47. Comme il parlait encore, voici une troupe, et le nommé Judas, l'un des douze, marchait devant eux, et il s'approcha de Jésus pour l'embrasser. 48. Mais Jésus lui dit : Judas, par un baiser tu trahis le fils de l'homme ? 49. Et ceux qui étaient avec lui, voyant ce qui allait arriver, lui dirent : Seigneur, frapperons-nous de l'épée ? 50. Et l'un d'entre eux frappa le serviteur du souverain sacrificateur, et lui emporta l'oreille droite. 51. Mais Jésus répondant, dit : Laissez faire. Et lui ayant touché l'oreille, il le guérit. 52. Puis Jésus dit aux principaux sacrificateurs et aux officiers du temple et aux anciens, qui étaient venus contre lui : Vous êtes sortis avec des épées et des bâtons comme contre un brigand ; 53. pendant que j'étais tous les jours avec vous, dans le temple, vous n'avez point mis les mains sur moi ! Mais c'est ici votre heure et la puissance des ténèbres.

PLAN
  1. L'agonie de Jésus
    Jésus va, selon sa coutume, avec ses disciples, à la montagne des Oliviers. Arrivé là, il les invite à prier. Lui-même s'éloigne à la distance d'un jet de pierre. Tout en se soumettant à la volonté de son Père, il le supplie d'éloigner la coupe. Un ange vient le fortifier. Sa sueur est de sang. Revenu auprès de ses disciples, il les trouve endormis et les exhorte à prier pour ne pas tomber dans la tentation. (39-46.)
  2. L'arrestation de Jésus
    Comme il parle encore, survient une troupe conduite par Judas. Celui-ci baise Jésus. Jésus lui dit : C'est par un baiser que tu trahis le fils de l'homme ! Les disciples demandent à Jésus s'ils doivent frapper de l'épée ; l'un d'eux coupe l'oreille droite du serviteur du souverain sacrificateur. Jésus arrête les siens et guérit le blessé. Puis il constate que ses adversaires sont venus après lui comme après un brigand, tandis qu'il était tous les jours dans le temple. C'est leur heure, où la puissance des ténèbres se déploie. (47-53.)
NOTES
22.39 Et étant sorti, il s'en alla, selon sa coutume, à la montagne des Oliviers. Et les disciples aussi le suivirent.
  Gethsémané.

39 à 53 L'agonie de Jésus.

Voir, sur les souffrances morales de Jésus en Gethsémané, Matthieu 26.36-46 ; Marc 14.32-42, notes.

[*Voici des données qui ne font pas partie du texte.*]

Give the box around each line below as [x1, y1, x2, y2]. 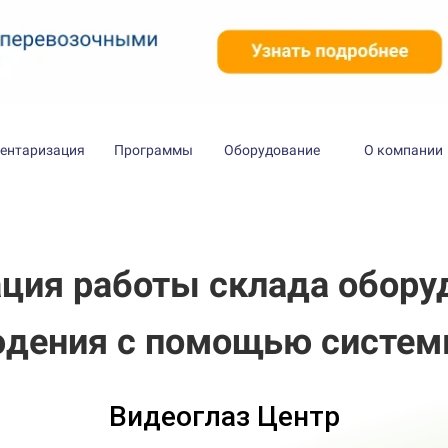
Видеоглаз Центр [108, 400, 340, 434]
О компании [364, 142, 443, 159]
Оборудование [224, 142, 320, 159]
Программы [114, 142, 193, 159]
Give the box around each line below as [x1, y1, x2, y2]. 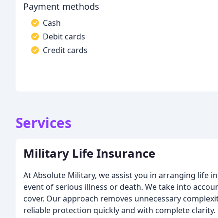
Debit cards [43, 31, 85, 42]
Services [16, 113, 72, 132]
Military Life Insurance [23, 145, 155, 161]
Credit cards [43, 45, 88, 55]
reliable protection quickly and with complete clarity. [23, 205, 216, 216]
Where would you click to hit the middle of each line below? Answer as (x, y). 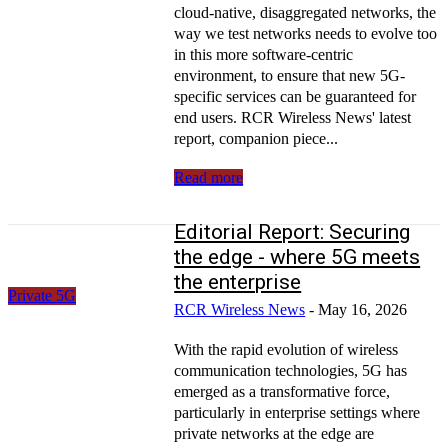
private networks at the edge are (274, 433)
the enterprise (238, 281)
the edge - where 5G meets (297, 256)
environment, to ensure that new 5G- (290, 75)
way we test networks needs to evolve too (306, 33)
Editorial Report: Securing (292, 231)
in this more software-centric (264, 54)
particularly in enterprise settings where (297, 412)
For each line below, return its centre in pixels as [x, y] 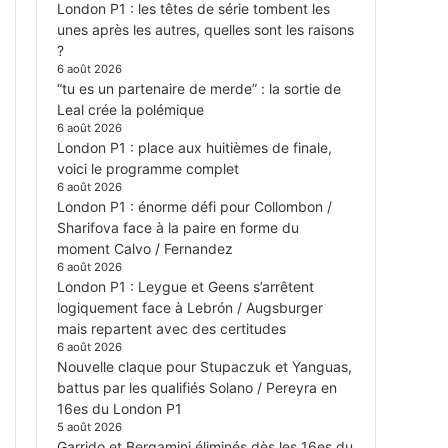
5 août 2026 [89, 427]
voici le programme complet [148, 169]
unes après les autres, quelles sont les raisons [205, 30]
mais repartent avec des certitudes [171, 329]
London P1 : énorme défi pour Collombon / [194, 207]
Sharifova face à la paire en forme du [178, 228]
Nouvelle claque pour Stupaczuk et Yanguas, [204, 367]
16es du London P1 [119, 409]
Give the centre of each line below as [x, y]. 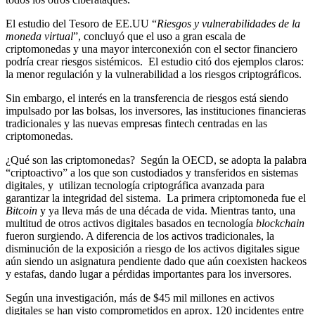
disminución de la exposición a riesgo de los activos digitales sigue [153, 248]
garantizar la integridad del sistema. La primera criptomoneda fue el [157, 198]
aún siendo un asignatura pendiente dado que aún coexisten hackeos [156, 261]
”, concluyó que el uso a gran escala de [159, 36]
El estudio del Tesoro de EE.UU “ [81, 23]
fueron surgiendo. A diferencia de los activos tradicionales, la [140, 236]
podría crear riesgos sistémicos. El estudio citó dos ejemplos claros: [156, 61]
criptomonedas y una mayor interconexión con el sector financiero [152, 49]
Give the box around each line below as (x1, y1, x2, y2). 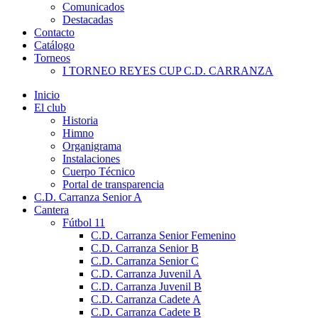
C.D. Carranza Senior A (34, 191, 142, 203)
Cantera (34, 204, 69, 216)
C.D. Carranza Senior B (91, 242, 199, 254)
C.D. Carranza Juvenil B (91, 280, 202, 292)
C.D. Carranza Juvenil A (91, 268, 202, 280)
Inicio (34, 89, 60, 101)
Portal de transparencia (62, 178, 164, 190)
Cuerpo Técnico (62, 165, 135, 177)
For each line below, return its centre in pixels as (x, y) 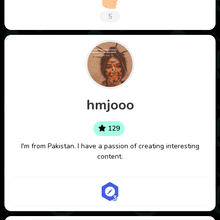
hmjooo (110, 105)
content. (110, 157)
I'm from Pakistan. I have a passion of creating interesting (110, 146)
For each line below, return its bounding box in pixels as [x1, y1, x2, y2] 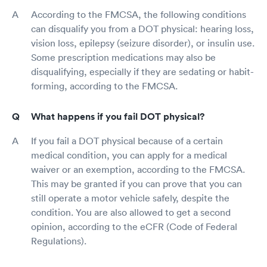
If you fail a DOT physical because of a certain [31, 134, 223, 147]
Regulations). [31, 234, 86, 247]
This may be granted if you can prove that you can [31, 177, 242, 190]
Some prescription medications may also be [31, 51, 216, 63]
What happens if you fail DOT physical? [31, 110, 204, 123]
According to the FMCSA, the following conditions [31, 8, 246, 20]
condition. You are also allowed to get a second [31, 206, 231, 218]
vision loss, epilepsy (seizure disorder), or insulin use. [31, 36, 254, 49]
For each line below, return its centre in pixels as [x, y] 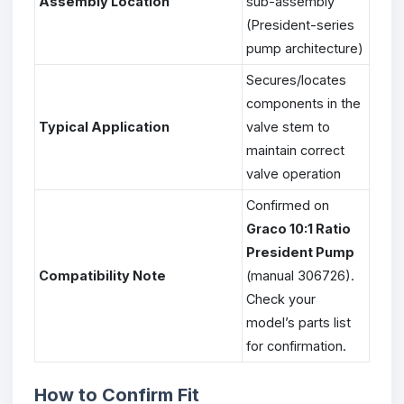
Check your [281, 298]
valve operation [294, 173]
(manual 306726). [300, 275]
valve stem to [288, 126]
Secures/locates [296, 79]
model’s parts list [298, 322]
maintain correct [295, 150]
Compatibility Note [102, 275]
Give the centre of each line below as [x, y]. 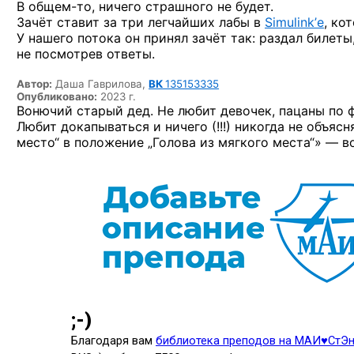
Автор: [34, 84]
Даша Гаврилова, [102, 84]
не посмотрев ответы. [86, 54]
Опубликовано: [57, 96]
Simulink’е [294, 22]
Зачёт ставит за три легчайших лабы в [141, 22]
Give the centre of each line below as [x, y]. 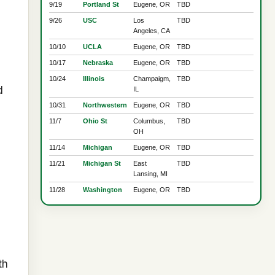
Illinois [93, 79]
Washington [102, 190]
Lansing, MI [150, 174]
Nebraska [98, 63]
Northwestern [105, 105]
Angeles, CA [151, 31]
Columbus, [149, 121]
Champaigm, [152, 79]
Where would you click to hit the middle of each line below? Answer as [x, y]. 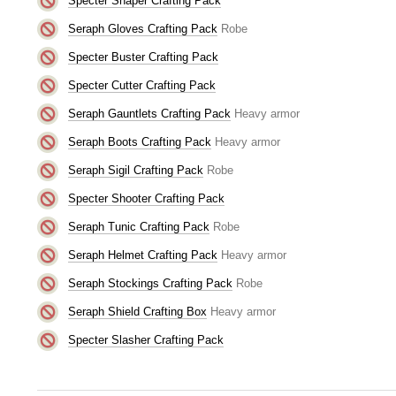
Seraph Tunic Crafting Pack [138, 226]
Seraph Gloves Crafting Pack [142, 28]
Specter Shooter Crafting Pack [146, 198]
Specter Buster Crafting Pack [143, 57]
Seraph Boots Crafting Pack [139, 141]
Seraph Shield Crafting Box [137, 311]
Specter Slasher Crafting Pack [145, 339]
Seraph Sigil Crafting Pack [135, 170]
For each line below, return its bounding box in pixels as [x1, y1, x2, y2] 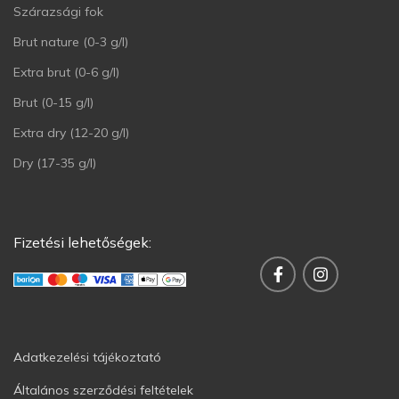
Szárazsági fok [13, 4, 103, 20]
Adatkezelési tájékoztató [13, 349, 161, 365]
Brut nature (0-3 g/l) [13, 34, 128, 50]
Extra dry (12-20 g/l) [13, 125, 129, 141]
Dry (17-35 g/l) [13, 155, 96, 171]
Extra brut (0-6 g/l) [13, 64, 119, 80]
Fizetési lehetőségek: [13, 233, 151, 251]
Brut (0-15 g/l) [13, 94, 94, 110]
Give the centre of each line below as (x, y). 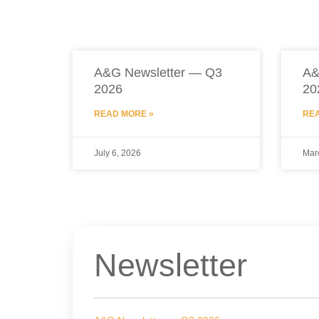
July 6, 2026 (117, 153)
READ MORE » (124, 114)
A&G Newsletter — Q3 (158, 72)
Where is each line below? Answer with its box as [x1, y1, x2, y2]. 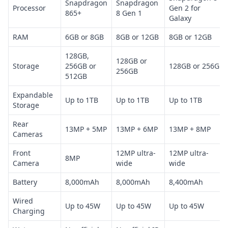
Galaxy [169, 13, 191, 23]
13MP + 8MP [169, 124, 211, 134]
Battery [13, 177, 37, 187]
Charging [13, 206, 45, 216]
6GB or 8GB [65, 32, 104, 42]
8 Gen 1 [116, 8, 142, 18]
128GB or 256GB [169, 61, 224, 71]
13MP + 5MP [65, 124, 107, 134]
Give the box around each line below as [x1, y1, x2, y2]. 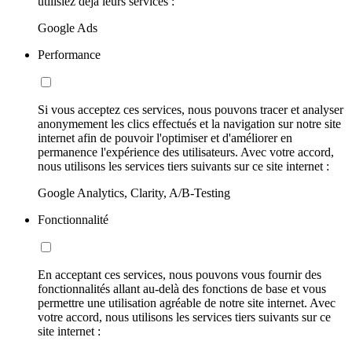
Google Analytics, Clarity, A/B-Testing [38, 186, 230, 200]
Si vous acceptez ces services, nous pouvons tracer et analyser [38, 103, 343, 117]
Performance [38, 48, 101, 62]
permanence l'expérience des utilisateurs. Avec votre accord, [38, 145, 334, 159]
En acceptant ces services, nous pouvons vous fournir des [38, 268, 321, 282]
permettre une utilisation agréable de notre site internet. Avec [38, 296, 335, 310]
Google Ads [38, 21, 97, 35]
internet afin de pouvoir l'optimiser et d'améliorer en [38, 131, 292, 145]
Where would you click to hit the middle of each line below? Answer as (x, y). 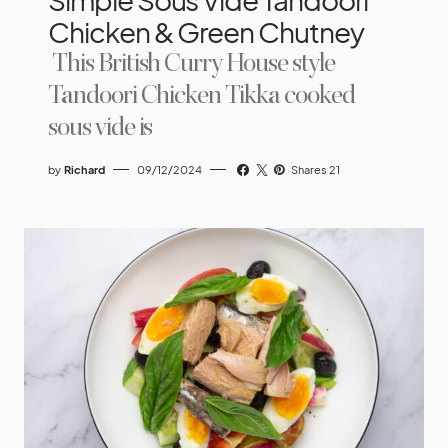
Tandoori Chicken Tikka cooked (201, 95)
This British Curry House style (193, 63)
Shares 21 (316, 169)
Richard (84, 169)
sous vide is (100, 127)
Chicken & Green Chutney (206, 31)
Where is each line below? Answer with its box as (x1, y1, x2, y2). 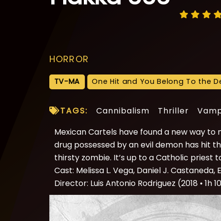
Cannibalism (96, 105, 150, 117)
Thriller (158, 105, 189, 117)
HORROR (49, 52, 89, 65)
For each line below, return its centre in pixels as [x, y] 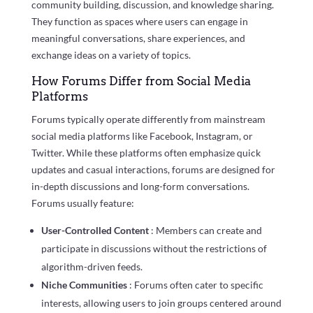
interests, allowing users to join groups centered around [161, 303]
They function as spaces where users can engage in [139, 21]
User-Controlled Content [96, 230]
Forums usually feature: [82, 203]
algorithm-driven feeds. [92, 266]
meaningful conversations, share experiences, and [138, 38]
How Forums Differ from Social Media [141, 81]
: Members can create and [206, 230]
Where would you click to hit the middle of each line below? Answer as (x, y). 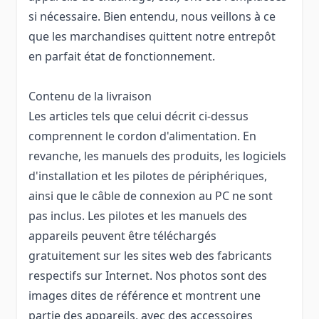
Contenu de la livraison (90, 96)
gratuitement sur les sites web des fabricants (150, 255)
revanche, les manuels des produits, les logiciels (157, 156)
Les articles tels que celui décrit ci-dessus (138, 116)
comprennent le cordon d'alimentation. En (142, 136)
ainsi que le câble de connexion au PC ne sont (151, 195)
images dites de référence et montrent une (145, 295)
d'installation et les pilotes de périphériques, (148, 176)
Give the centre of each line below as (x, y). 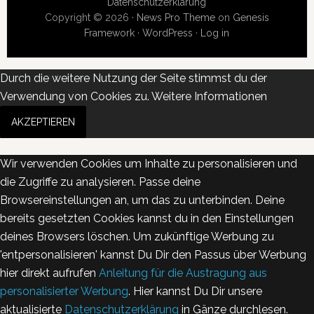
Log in (215, 33)
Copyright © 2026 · (90, 17)
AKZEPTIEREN (43, 122)
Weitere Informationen (209, 96)
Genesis (251, 17)
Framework (110, 33)
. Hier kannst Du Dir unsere (195, 291)
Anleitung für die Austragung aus (183, 273)
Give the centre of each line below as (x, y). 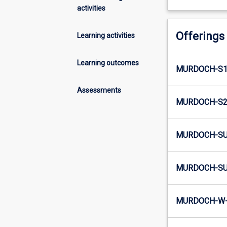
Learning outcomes (108, 63)
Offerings (200, 36)
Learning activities (106, 35)
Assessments (99, 90)
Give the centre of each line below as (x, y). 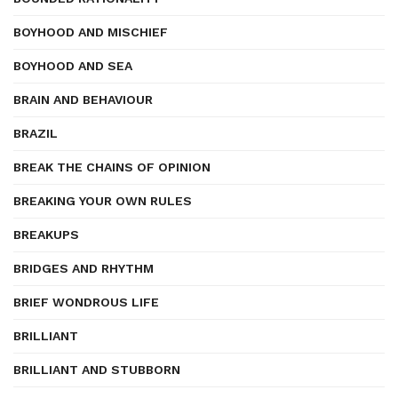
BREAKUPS (46, 235)
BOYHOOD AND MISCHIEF (91, 32)
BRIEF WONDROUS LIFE (86, 302)
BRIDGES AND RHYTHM (84, 268)
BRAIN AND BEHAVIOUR (83, 99)
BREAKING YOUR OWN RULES (103, 201)
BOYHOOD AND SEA (73, 66)
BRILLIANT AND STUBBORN (97, 370)
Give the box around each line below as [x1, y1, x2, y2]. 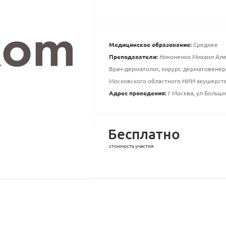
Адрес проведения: [108, 90, 166, 96]
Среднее [191, 41, 218, 48]
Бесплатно [107, 126, 180, 142]
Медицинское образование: [108, 41, 192, 48]
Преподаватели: [108, 53, 158, 60]
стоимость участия [108, 143, 153, 149]
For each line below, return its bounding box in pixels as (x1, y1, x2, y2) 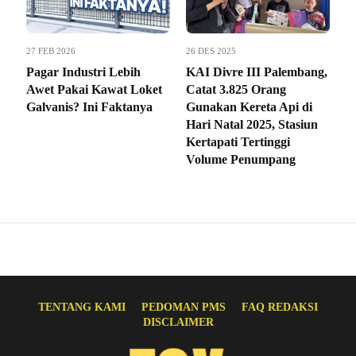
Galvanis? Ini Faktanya (26, 99, 153, 114)
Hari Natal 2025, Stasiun (186, 117, 318, 131)
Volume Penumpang (186, 152, 296, 166)
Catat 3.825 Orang (186, 82, 286, 96)
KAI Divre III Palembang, (186, 64, 327, 79)
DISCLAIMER (142, 315, 214, 328)
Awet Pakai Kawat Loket (26, 82, 162, 96)
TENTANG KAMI (38, 300, 126, 313)
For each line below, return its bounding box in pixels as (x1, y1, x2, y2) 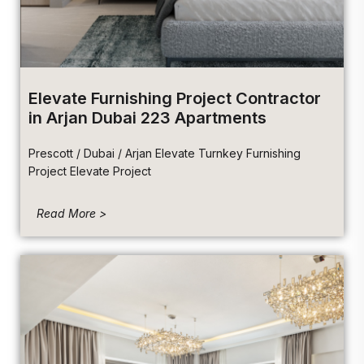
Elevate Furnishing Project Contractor (28, 89, 321, 109)
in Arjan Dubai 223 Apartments (28, 108, 266, 128)
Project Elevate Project (28, 164, 151, 179)
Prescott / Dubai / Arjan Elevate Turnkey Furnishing (28, 146, 301, 161)
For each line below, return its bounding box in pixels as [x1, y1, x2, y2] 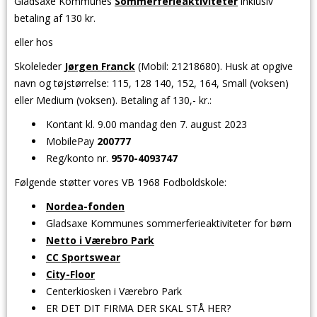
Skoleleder [14, 59, 64, 73]
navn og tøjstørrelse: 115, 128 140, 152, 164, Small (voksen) [14, 76, 289, 90]
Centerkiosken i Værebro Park [46, 284, 182, 298]
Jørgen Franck [64, 59, 135, 73]
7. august [180, 117, 221, 131]
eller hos [14, 35, 56, 49]
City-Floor [46, 267, 95, 281]
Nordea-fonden [46, 200, 125, 213]
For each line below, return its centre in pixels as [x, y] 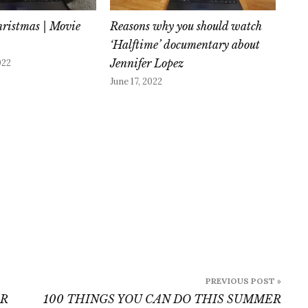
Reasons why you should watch [186, 26]
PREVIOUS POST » [243, 281]
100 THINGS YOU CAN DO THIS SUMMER [162, 299]
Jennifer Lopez [147, 64]
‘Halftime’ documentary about [185, 45]
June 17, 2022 [136, 82]
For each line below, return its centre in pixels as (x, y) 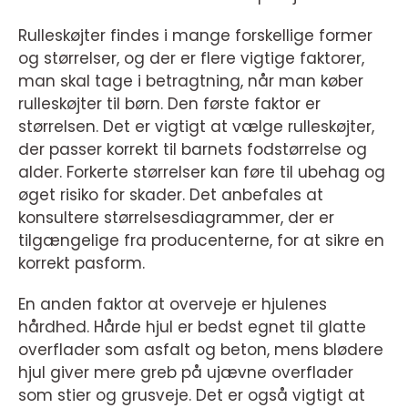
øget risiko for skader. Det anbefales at (171, 195)
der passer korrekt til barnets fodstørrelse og (193, 149)
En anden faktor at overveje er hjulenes (173, 304)
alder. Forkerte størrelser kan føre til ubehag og (202, 172)
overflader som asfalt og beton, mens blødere (201, 350)
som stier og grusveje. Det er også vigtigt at (192, 395)
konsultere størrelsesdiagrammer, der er (176, 218)
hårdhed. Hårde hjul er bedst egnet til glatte (192, 327)
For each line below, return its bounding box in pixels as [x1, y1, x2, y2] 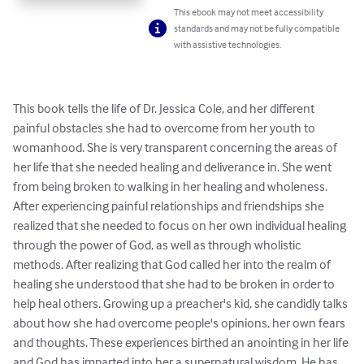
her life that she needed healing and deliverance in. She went [13, 158, 334, 175]
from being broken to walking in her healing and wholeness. [13, 178, 330, 195]
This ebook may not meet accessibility [174, 6, 324, 19]
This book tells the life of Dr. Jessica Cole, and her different [13, 100, 317, 117]
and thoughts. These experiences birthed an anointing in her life [13, 334, 351, 351]
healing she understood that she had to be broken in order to [13, 275, 337, 292]
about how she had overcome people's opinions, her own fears [13, 314, 348, 331]
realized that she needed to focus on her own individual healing [13, 217, 349, 234]

Luc rapporte cette scène plus en abrégé que les deux premiers évangélistes ; mais il y ajoute quelques traits importants qui lui sont propres, et que nous devons relever.

- Etant sorti, de la maison et de la ville, il descendit dans la vallée du Cédron ; au delà du torrent s'élève la montagne des Oliviers. Au pied de cette montagne, se trouvait, dans un lieu solitaire, le jardin de Gethsémané, qu'on montre encore aux voyageurs. Il s'y rendit selon sa coutume, ajoute Luc, parce que, quand il était à Jérusalem, (comparez Luc 21.37,38) il se retirait dans cette solitude avec ses disciples. Il ne cherche donc pas à échapper à Judas.

22.40 Mais quand il fut arrivé en cet endroit, il leur dit : Priez pour ne pas entrer en tentation.
  D'après Matthieu et Marc, Jésus adressa cette exhortation aux disciples un peu plus tard, après avoir prié lui-même, et lorsque, revenant à eux, il les trouva endormis.

Mais il est probable qu'il les exhorta plus d'une fois à la vigilance et à la prière, (verset 46) dans cette nuit terrible, où Satan allait les "cribler comme le blé." (verset 31)

22.41 Et lui-même s'éloigna d'eux à la distance d'environ un jet de pierre, et s'étant mis à genoux, il priait,
  Lui-même, lui seul, en particulier, s'éloigna d'eux.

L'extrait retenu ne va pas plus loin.